Comms Center keeps a full logged history of every call, text, and email with every sub, so the relationship doesn’t live in one estimator’s memory. When bid day arrives, you can see exactly who’s been engaged, who’s gone quiet, and where follow-up is needed before it becomes a coverage gap. Learn more at commscenter.com.

Frequently Asked Questions

Why do subcontractors prioritize some GCs over others when they're overloaded?
Subs prioritize GCs they trust to pay on time, communicate clearly, and treat their numbers fairly. A GC that uses bids as price checks or goes quiet after awards loses credibility fast.

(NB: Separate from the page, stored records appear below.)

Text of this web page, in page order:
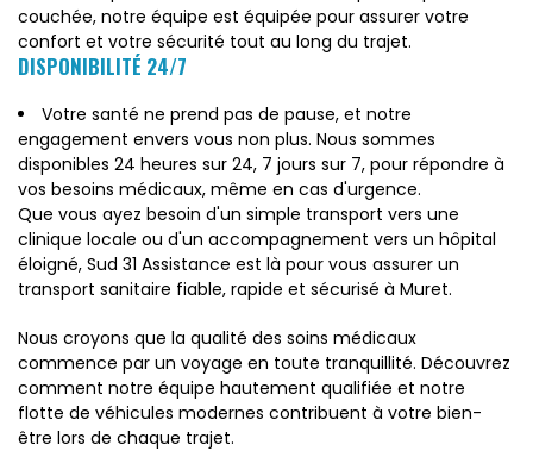
couchée, notre équipe est équipée pour assurer votre
confort et votre sécurité tout au long du trajet.
DISPONIBILITÉ 24/7
Votre santé ne prend pas de pause, et notre
engagement envers vous non plus. Nous sommes
disponibles 24 heures sur 24, 7 jours sur 7, pour répondre à
vos besoins médicaux, même en cas d'urgence.
Que vous ayez besoin d'un simple transport vers une
clinique locale ou d'un accompagnement vers un hôpital
éloigné, Sud 31 Assistance est là pour vous assurer un
transport sanitaire fiable, rapide et sécurisé à Muret.
Nous croyons que la qualité des soins médicaux
commence par un voyage en toute tranquillité. Découvrez
comment notre équipe hautement qualifiée et notre
flotte de véhicules modernes contribuent à votre bien-
être lors de chaque trajet.
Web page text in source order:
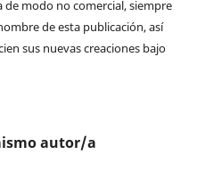
modo no comercial, siempre
de esta publicación, así
sus nuevas creaciones bajo
autor/a
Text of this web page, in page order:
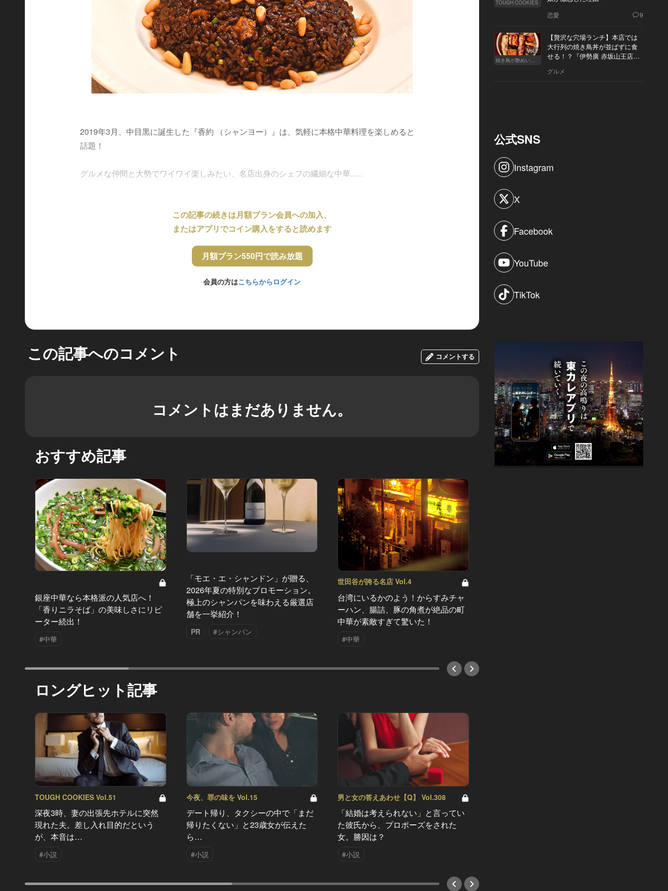
2019年3月、中目黒に誕生した『香約 （シャンヨー）』は、気軽に本格中華料理を楽しめると
話題！
グルメな仲間と大勢でワイワイ楽しみたい、名店出身のシェフの繊細な中華......
この記事の続きは月額プラン会員への加入、
またはアプリでコイン購入をすると読めます
月額プラン550円で読み放題
会員の方はこちらからログイン
この記事へのコメント コメントする
コメントはまだありません。
おすすめ記事
銀座中華なら本格派の人気店へ！
「香りニラそば」の美味しさにリピ
ーター続出！
#中華
「モエ・エ・シャンドン」が贈る、
2026年夏の特別なプロモーション。
極上のシャンパンを味わえる厳選店
舗を一挙紹介！
PR #シャンパン
世田谷が誇る名店 Vol.4
台湾にいるかのよう！からすみチャ
ーハン、腸詰、豚の角煮が絶品の町
中華が素敵すぎて驚いた！
#中華
ロングヒット記事
TOUGH COOKIES Vol.51
深夜3時、妻の出張先ホテルに突然
現れた夫。差し入れ目的だという
が、本音は…
#小説
今夜、罪の味を Vol.15
デート帰り、タクシーの中で「まだ
帰りたくない」と23歳女が伝えた
ら…
#小説
男と女の答えあわせ【Q】 Vol.308
「結婚は考えられない」と言ってい
た彼氏から、プロポーズをされた
女。勝因は？
#小説
TOUGH COOKIES
恋愛 9
Vol.7
焼き鳥が艶めいてきた
【贅沢な穴場ランチ】本店では
大行列の焼き鳥丼が並ばずに食
せる！？『伊勢廣 赤坂山王店』
グルメ
公式SNS
Instagram
X
Facebook
YouTube
TikTok

When a sub has to choose which bid to finish by deadline, the GC they know and respect gets finished first.
How often should a GC be in contact with key subs when there's no active bid?
There's no fixed cadence, but the goal is to stay present without having an ask every time. Closing the loop after a bid awards, checking in before a busy season, or acknowledging a sub's work on a completed job are all low-cost touchpoints that compound over time. Once or twice a quarter per key sub is enough to stay off the 'interchangeable GC' list.
Is it worth maintaining sub relationships on trade scopes where you always get multiple bids?
Yes, because multiple bids today doesn't mean multiple bids on the next job. Market conditions, capacity constraints, and project complexity shift constantly. The GCs with the deepest relationships have coverage options even when subs are stretched thin. Building those relationships only after coverage gets tight is too late.